COVID-19 Massachusetts State House Update 3-27-2020

March 27, 2020

  • There were several public health executive orders issued by the Baker administration yesterday.
  • They include a pharmacy order, nurse staffing and determination of need for medical facilities.
  • Schools and non-emergency childcare centers in Massachusetts will now be closed until at least May 4th under a new executive order signed by Governor Baker on Wednesday.
  • The Commonwealth is partnering with WGBH and the broadcaster will air educational material from 12-5pm Mondays through Friday.
  • The state has submitted a request for federal disaster assistance due to the impact of the coronavirus pandemic.  The request was made through the Federal Emergency Management Agency to the president.
  • The state is seeking federal disaster assistance funds for cities and towns, state agencies, and certain nonprofits, as well as for individuals. Under federal disaster programs, individuals could get help with crisis counseling, and unemployment assistance could go to workers that don’t qualify for regular unemployment benefits.  A copy of the request is attached.
  • The Senate Ethics Committee recommended Thursday that Sen. Dean Tran (R-Fitchburg) be physically separated from his staff and removed from his post as assistant minority whip, after the panel found that the Fitchburg Republican’s State House staff did campaign work during regular business hours and using public resources.
  • The state will convert a former Boston Medical Center hospital building into a specialized care center for homeless individuals and families during the coronavirus outbreak.  The state-owned Newton Pavilion would be temporarily reopened and operated by a group of providers, including BMC and Boston Health Care for the Homeless, to provide medical care for individuals in and around the city without permanent residences. The facility could feature up to 250 beds.
  • The Baker administration also waived nurse-to-patient staffing ratios at hospitals and set up a hotline to connect individuals with disabilities with home health care aides when their personal care attendants are unable to work during the public health emergency.
  • Medical schools in Massachusetts got the green light to let their fourth-year students graduate early, allowing them to start their residencies ahead of schedule and join the battle against the coronavirus. At least four universities, UMass Medical School, Tufts School of Medicine, BU School of Medicine and Harvard Medical School have reached an agreement with the state.
  • In Massachusetts, there were 147,995 unemployment claims filed for the week that ended March 21, compared to 7,449 in the previous week according to Department of Labor data.
  • Governor Baker seemed to soften his position on local construction bans.   During his daily briefing Thursday he indicated that he was okay with towns ignoring his moratorium order if they have a legitimate issue with complying with state guidelines.  Boston, Somerville and Cambridge have all publicly clashed with the Governor on this issue.
  • Massachusetts casinos will remain closed until at least April 7th as decided by the Gaming Commission.
  • The MA DOR has yet to extend the state income tax filing deadline date past April 15th, despite the Federal Government already extending their deadline until July 15th and growing pressure on the state level.

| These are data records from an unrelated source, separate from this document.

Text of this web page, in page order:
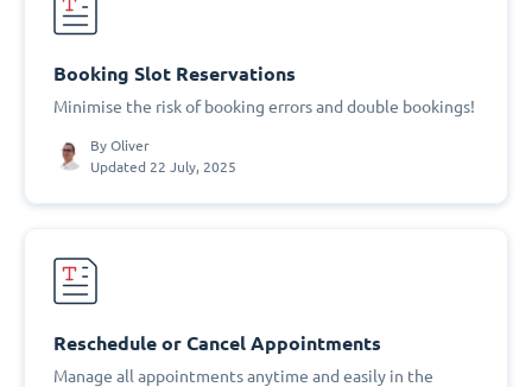
Booking Slot Reservations
Minimise the risk of booking errors and double bookings!
By Oliver
Updated 22 July, 2025
Reschedule or Cancel Appointments
Manage all appointments anytime and easily in the
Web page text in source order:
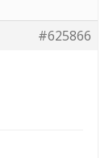
#625866
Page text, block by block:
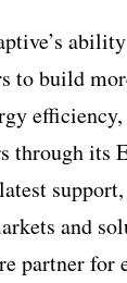
to build
through its
and
partner for
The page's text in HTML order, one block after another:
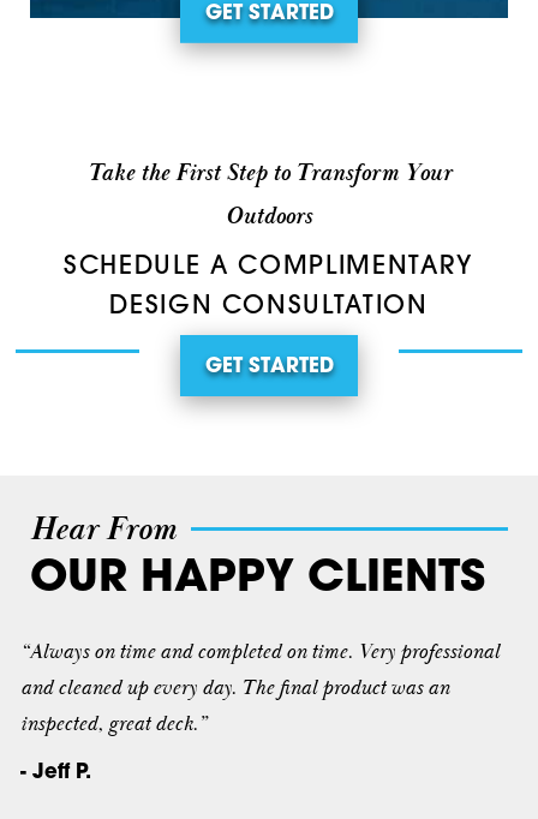
GET STARTED
Take the First Step to Transform Your
Outdoors
SCHEDULE A COMPLIMENTARY
DESIGN CONSULTATION
GET STARTED
Hear From
OUR HAPPY CLIENTS
“Always on time and completed on time. Very professional
and cleaned up every day. The final product was an
inspected, great deck.”
- Jeff P.
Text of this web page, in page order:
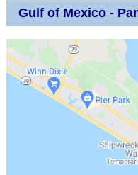
Gulf of Mexico -
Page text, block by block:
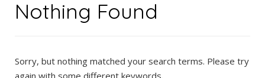
Nothing Found
Sorry, but nothing matched your search terms. Please try
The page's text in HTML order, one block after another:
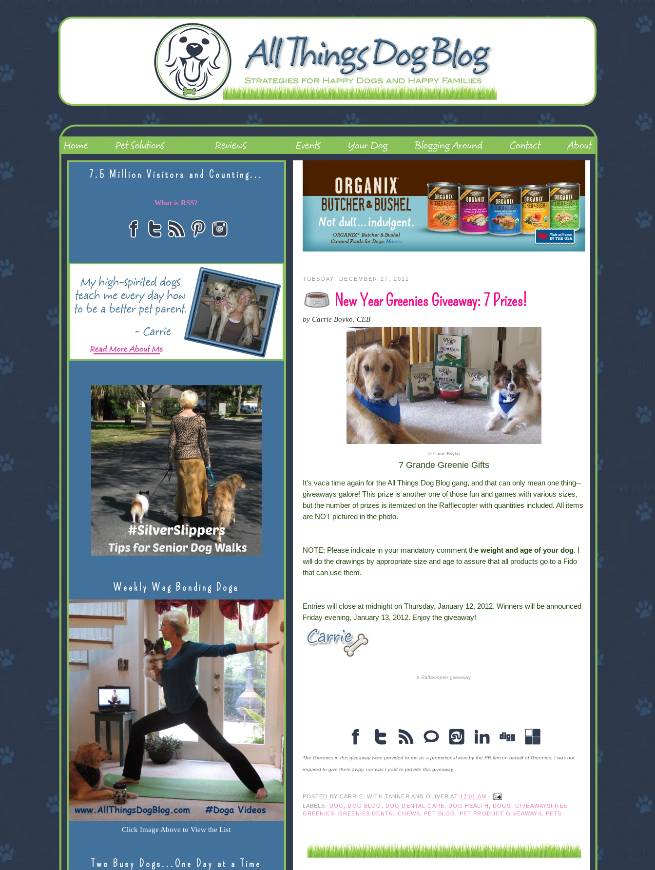
TUESDAY, DECEMBER 27, 2011
New Year Greenies Giveaway: 7 Prizes!
by Carrie Boyko, CEB
© Carrie Boyko
7 Grande Greenie Gifts
It's vaca time again for the All Things Dog Blog gang, and that can only mean one thing--
giveaways galore! This prize is another one of those fun and games with various sizes,
but the number of prizes is itemized on the Rafflecopter with quantities included. All items
are NOT pictured in the photo.
NOTE: Please indicate in your mandatory comment the weight and age of your dog. I
will do the drawings by appropriate size and age to assure that all products go to a Fido
that can use them.
Entries will close at midnight on Thursday, January 12, 2012. Winners will be announced
Friday evening, January 13, 2012. Enjoy the giveaway!
a Rafflecoptergiveaway
The Greenies in this giveaway were provided to me as a promotional item by the PR firm on behalf of Greenies. I was not
required to give them away, nor was I paid to provide this giveaway.
POSTED BY CARRIE, WITH TANNER AND OLIVER AT 12:01 AM
LABELS:
DOG DOG BLOG DOG DENTAL CARE DOG HEALTH DOGS
GIVEAWAYSFREE
GREENIES
GREENIES DENTAL CHEWS PET BLOG PET PRODUCT GIVEAWAYS PETS
7.5 Million Visitors and Counting...
What is RSS?
Weekly Wag Bonding Doga
Click Image Above to View the List
Two Busy Dogs...One Day at a Time
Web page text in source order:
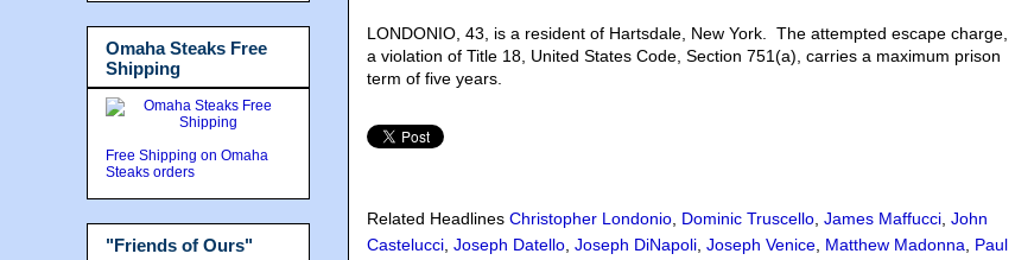
LONDONIO, 43, is a resident of Hartsdale, New York. The attempted escape charge,
a violation of Title 18, United States Code, Section 751(a), carries a maximum prison
term of five years.
Related Headlines Christopher Londonio, Dominic Truscello, James Maffucci, John
Castelucci, Joseph Datello, Joseph DiNapoli, Joseph Venice, Matthew Madonna, Paul
Omaha Steaks Free
Shipping
Free Shipping on Omaha
Steaks orders
"Friends of Ours"
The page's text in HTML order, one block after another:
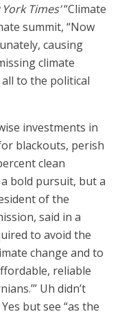
Times’“Climate
summit, “Now
causing
climate
to the political
investments in
blackouts, perish
clean
bold pursuit, but a
of the
said in a
to avoid the
change and to
reliable
Uh didn’t
but see “as the
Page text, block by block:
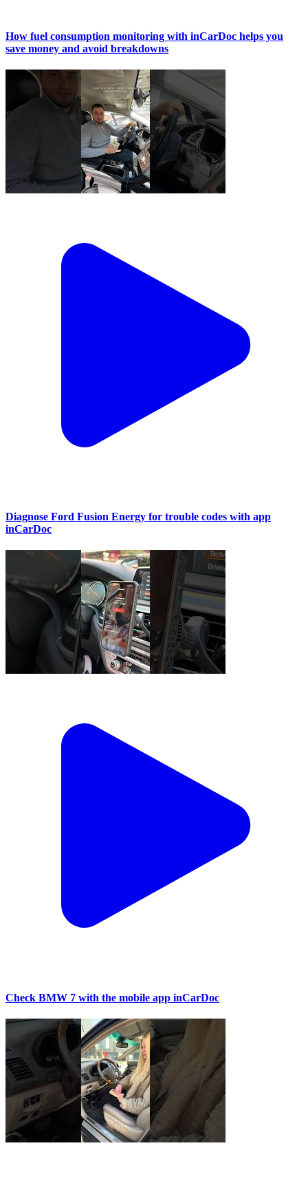
How fuel consumption monitoring with inCarDoc helps you
save money and avoid breakdowns
Diagnose Ford Fusion Energy for trouble codes with app
inCarDoc
Check BMW 7 with the mobile app inCarDoc
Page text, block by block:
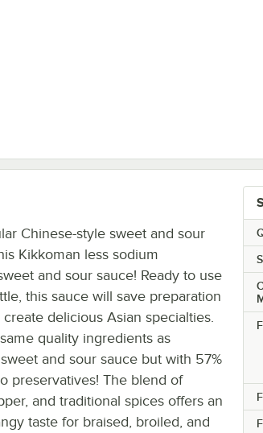
Chinese-style sweet and sour
Kikkoman less sodium
and sour sauce! Ready to use
this sauce will save preparation
delicious Asian specialties.
quality ingredients as
and sour sauce but with 57%
preservatives! The blend of
and traditional spices offers an
taste for braised, broiled, and
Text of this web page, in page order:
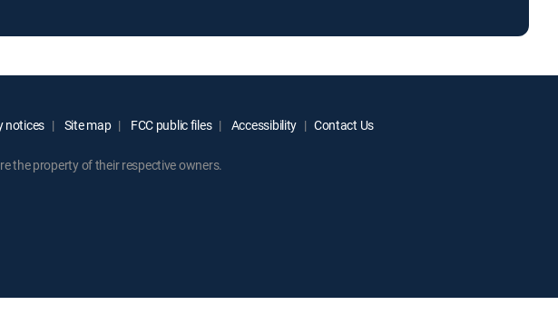
notices Site map FCC public files Accessibility Contact Us
the property of their respective owners.
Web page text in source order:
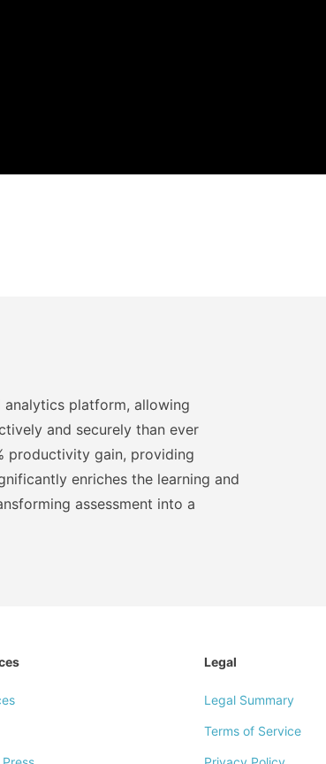
analytics platform, allowing
and securely than ever
productivity gain, providing
enriches the learning and
assessment into a
Legal
Legal Summary
Terms of Service
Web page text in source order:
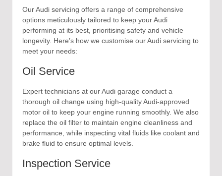
Our Audi servicing offers a range of comprehensive
options meticulously tailored to keep your Audi
performing at its best, prioritising safety and vehicle
longevity. Here’s how we customise our Audi servicing to
meet your needs:
Oil Service
Expert technicians at our Audi garage conduct a
thorough oil change using high-quality Audi-approved
motor oil to keep your engine running smoothly. We also
replace the oil filter to maintain engine cleanliness and
performance, while inspecting vital fluids like coolant and
brake fluid to ensure optimal levels.
Inspection Service
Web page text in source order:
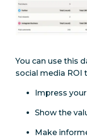
You can use this
social media ROI
Impress
Show the
Make
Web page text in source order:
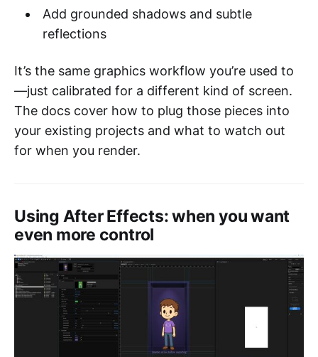
Add grounded shadows and subtle
reflections
It’s the same graphics workflow you’re used to
—just calibrated for a different kind of screen.
The docs cover how to plug those pieces into
your existing projects and what to watch out
for when you render.
Using After Effects: when you want
even more control

  • Marijuana businesses continue to press Governor Baker to reconsider his ruling that only patients registered in the state’s medical marijuana program will be able to legally buy marijuana.  More to come.
  • We continue to monitor the impacts of the recently issued stay in place advisory on local industries and businesses.
  • The House is scheduled to meet on Friday at 11am for informal session and Senate is scheduled to meet again in informal session on Monday at 11am.
  • Sessions continue to be live streamed.
  • On Thursday the Senate engrossed nurse staffing legislation which was released by the Senate Ways & Means Committee on Tuesday.
  • The bill authorizes “independent practice authority” for nurse practitioners, nurse anesthetists, nurse midwives and psychiatric mental health clinical nurse specialists that are board certified and have completed at least two years of supervised practice.  The legislation also permits the Board of Registration in Nursing to reduce the two-year supervised practice requirement if the board deems that it is necessary to ensure adequate access to the professionals affected by the legislation.
  • The legislation has been engrossed by the Senate but its chances in the House seem less clear as it is being opposed by House leadership.  More to come.
  • The Massachusetts Senate held a “tele-caucus” for all members Thursday morning.
  • There are now 21 laboratories conducting testing for COVID-19, almost double the number from the beginning of the week.  DPH also reported that the state tested 3,827 people in a 24 hours period, excessing their stated goal of 3,500 patients a day, bringing the total number of MA residents tested to 23,621.
  • As of Thursday night there have been a total of 25 deaths from COVID-19 and 2,417 diagnosed cases.